Я открыла глаза, понимая, что светит солнце, а рядом со мной – мёртвый человек. Он

лежал лицом ко мне, а спиной – к стене, которую уже полностью поглотило пламя и

дымились только обугленные головешки. Увы, половина нашего монастыря была

разрушена.

Я ахнула от ужаса. Голова ужасно болела, а сердце трепетало в учащенном ритме, сбивая

с правильных мыслей. Встав на ноги, я стала паниковать ещё больше – я не понимала, где

именно нахожусь.

Какая половина уничтожена? Какая?

Я поняла, что рядом – библиотека, а библиотека – под лазаретом. Мои лёгкие заполнились

воздухом. Значит, часть, в которой Юлия, цела. То есть часть с сестрой Мирной, Кирой и

Дашей. Но колокольни нет. Колокольня – часть восточного крыла. Крыла, в котором

находились все Прорицательницы и раненый Безил, которых я заперла.

Я охнула, прикрывая рот рукой, чтобы заглушить всхлипы от наступающих слёз. Только

четверо выжили. Четверо. Остальные Прорицательницы погибли. Я знала это потому, что

не чувствовала их аур. Оставшийся лёгкий импульс, переходивший в дрожь, принадлежал

сёстрам и больным, за которыми они присматривали.

Из этого мира ушло так много людей. Даже этот незнакомец, который умер рядом со

мной. Столько смертей и разрушений. И всё из-за меня.

Горло разрывалось от моих всхлипываний. Плач стал только громче, когда я прижала

колени к груди и села. Я прятала лицо в складках юбки. Почему я не открыла дверь в

восточном крыле? Почему я не выпустила всех?

Боль внутри казалась невыносимой, она проникала глубоко внутрь, заставляя зарывать

руки в снег, бить кулаками по груди и кричать, словно потерянный ребёнок. Возможно ли, чтобы один человек чувствовал так много печали, ярости и сожаления? Ни одна аура

чистого человека не сможет заставить меня перестать страдать.
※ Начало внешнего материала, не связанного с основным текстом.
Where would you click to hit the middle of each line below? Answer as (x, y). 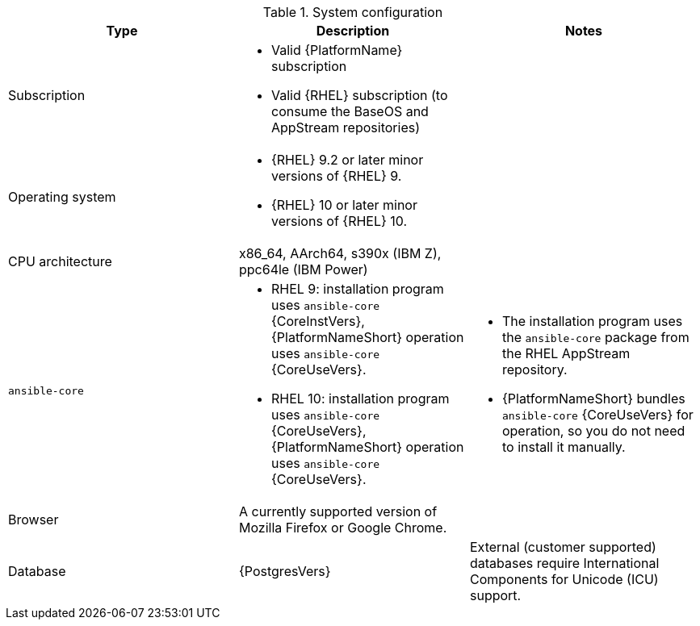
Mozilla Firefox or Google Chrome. (343, 528)
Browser (34, 520)
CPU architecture (60, 261)
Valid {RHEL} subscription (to (359, 95)
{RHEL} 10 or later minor (344, 205)
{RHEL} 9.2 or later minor (347, 160)
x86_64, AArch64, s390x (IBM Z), (340, 253)
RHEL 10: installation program (360, 399)
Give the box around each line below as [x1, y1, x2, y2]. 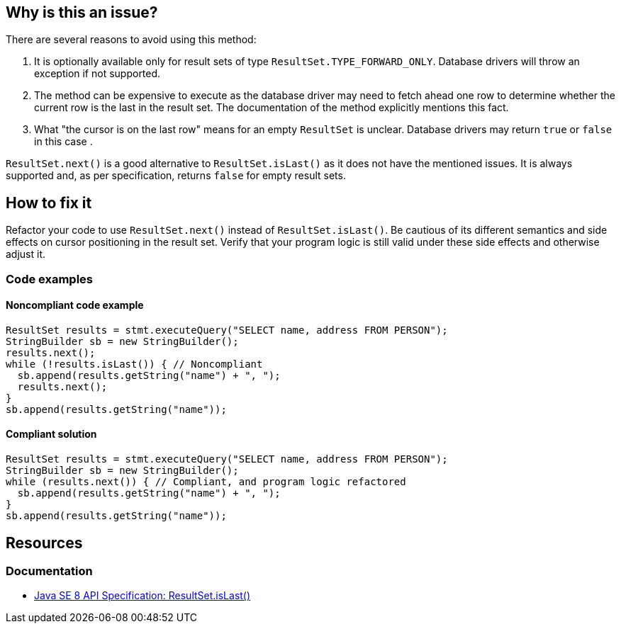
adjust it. [6, 248, 46, 261]
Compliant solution [6, 428, 97, 441]
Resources [6, 533, 83, 552]
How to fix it [6, 193, 92, 212]
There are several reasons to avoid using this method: [6, 33, 257, 46]
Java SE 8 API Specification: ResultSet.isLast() [34, 589, 251, 602]
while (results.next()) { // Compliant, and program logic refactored [6, 476, 406, 488]
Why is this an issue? [6, 4, 158, 21]
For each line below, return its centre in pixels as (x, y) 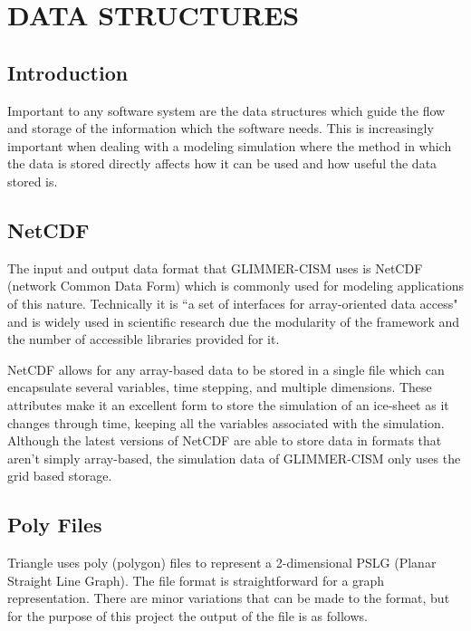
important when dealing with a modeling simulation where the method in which (230, 145)
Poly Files (55, 525)
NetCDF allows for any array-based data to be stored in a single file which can (226, 369)
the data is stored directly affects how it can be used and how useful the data (222, 163)
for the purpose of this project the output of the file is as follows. (187, 615)
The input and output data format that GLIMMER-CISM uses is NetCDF (215, 268)
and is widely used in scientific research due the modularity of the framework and (234, 321)
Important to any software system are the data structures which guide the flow (226, 110)
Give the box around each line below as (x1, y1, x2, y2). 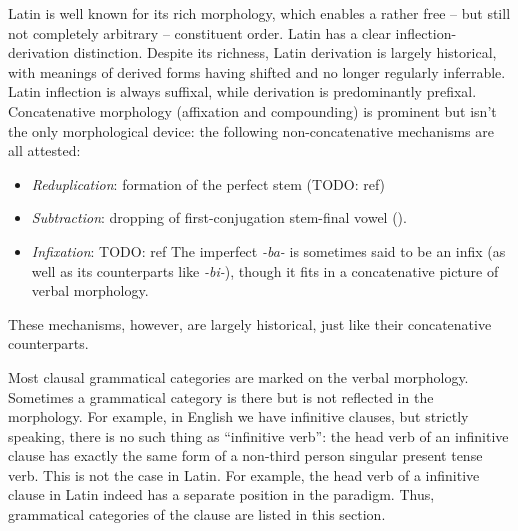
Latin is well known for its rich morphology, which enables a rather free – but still (8, 3, 511, 23)
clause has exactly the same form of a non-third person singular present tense (8, 445, 483, 466)
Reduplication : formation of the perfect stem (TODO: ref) (31, 173, 386, 194)
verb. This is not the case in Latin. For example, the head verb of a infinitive (8, 464, 480, 485)
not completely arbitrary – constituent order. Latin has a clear (8, 22, 391, 43)
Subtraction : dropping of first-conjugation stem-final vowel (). (31, 207, 407, 228)
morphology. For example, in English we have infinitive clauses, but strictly (8, 406, 469, 427)
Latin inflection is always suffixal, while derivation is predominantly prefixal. (8, 81, 477, 102)
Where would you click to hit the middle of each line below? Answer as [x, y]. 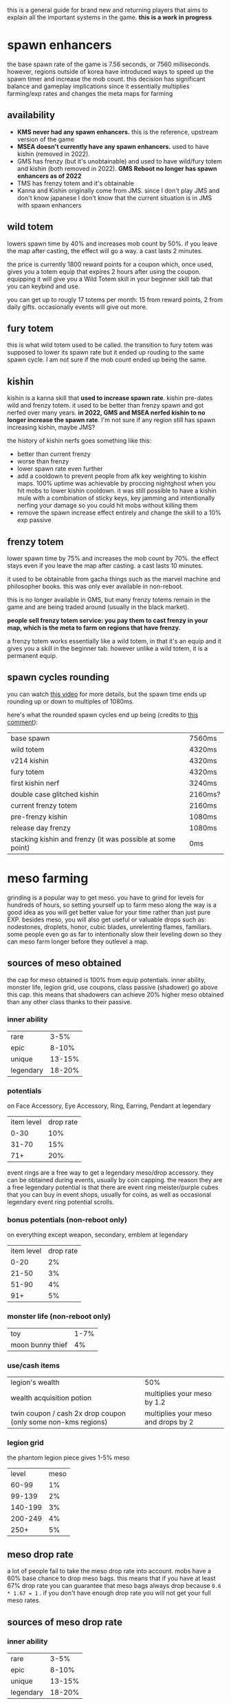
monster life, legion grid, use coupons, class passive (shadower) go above [112, 987]
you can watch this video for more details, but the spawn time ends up [107, 694]
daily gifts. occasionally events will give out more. [77, 307]
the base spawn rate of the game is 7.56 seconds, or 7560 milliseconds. [109, 64]
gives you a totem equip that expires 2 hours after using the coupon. [104, 271]
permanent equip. [32, 656]
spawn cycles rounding [58, 678]
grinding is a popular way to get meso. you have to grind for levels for [106, 897]
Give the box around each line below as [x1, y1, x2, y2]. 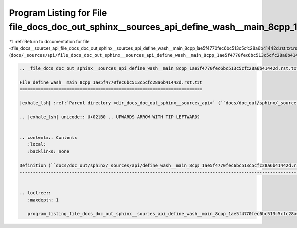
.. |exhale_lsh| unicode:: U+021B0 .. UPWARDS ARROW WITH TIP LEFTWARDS [19, 114, 200, 120]
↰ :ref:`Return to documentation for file [9, 39, 90, 45]
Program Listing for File [9, 7, 107, 18]
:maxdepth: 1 [27, 197, 59, 203]
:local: [27, 141, 46, 147]
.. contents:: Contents [19, 135, 78, 140]
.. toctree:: [19, 190, 51, 196]
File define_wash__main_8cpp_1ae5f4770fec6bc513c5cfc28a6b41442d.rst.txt [19, 79, 202, 85]
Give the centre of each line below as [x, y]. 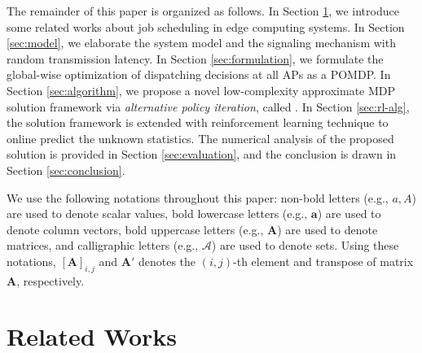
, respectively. [51, 280]
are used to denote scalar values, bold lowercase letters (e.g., [157, 214]
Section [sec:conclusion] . [66, 170]
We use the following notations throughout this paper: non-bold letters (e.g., [198, 197]
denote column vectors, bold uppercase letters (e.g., [135, 229]
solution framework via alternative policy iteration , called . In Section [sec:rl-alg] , [208, 106]
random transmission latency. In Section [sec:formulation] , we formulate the [195, 58]
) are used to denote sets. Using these [305, 245]
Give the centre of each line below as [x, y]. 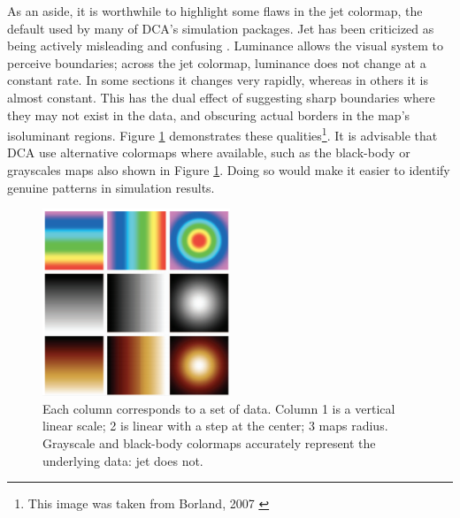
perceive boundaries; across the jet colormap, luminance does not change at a [217, 62]
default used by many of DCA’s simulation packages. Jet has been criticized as [221, 28]
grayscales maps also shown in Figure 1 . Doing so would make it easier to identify [229, 170]
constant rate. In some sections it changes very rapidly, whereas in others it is [218, 80]
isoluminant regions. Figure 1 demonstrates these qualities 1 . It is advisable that [222, 134]
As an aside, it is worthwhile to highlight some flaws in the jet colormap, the [215, 11]
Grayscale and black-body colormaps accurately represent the [209, 442]
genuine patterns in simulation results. [111, 187]
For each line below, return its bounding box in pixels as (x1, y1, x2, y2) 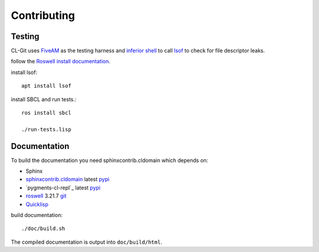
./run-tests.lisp (21, 126, 71, 133)
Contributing (11, 9, 75, 22)
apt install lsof (21, 83, 71, 89)
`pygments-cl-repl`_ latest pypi (25, 184, 100, 191)
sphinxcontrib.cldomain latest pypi (25, 176, 109, 183)
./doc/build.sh (21, 225, 66, 232)
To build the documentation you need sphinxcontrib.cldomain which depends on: (11, 157, 209, 164)
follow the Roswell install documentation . (11, 58, 110, 65)

Я будто посмотрела на себя со стороны. Как я хищно улыбаюсь, запирая восточную дверь, как потягиваю похлёбку с незнакомцем, прекрасно зная, что мои сёстры-прорицательницы

молят об освобождении. А я всего лишь хотела помочь крестьянам. Я была полна

сострадания к ним, но человек, полный сострадания, никогда не сотворил бы столько

ужасных вещей.

Стыд и потрясение не давали мне сойти с места, ночная рубашка была мокрой от слёз. Как

ни странно, но помимо подола, остальное было сухим. Стало быть, его высушил огонь

монастыря, который ценой нескольких жизней спас меня от того, чтобы не замёрзнуть

насмерть. Впрочем, ирония не приносила никакого облегчения. А лежавший рядом со

мной человек… Он ничего не сделал и умер после того, как связался со мной. Его кожа

была черной, покрытой волдырями, лицо обгорело до неузнаваемости, а остатки одежды

прилипли к коже. Чего-то более ужасного в своей жизни я ещё не видела. И всё же, я не

могла заставить себя встать. Где-то глубоко в душе я верила, что сейчас он откроет глаза и

убедит меня в том, что всё это всего лишь кошмар.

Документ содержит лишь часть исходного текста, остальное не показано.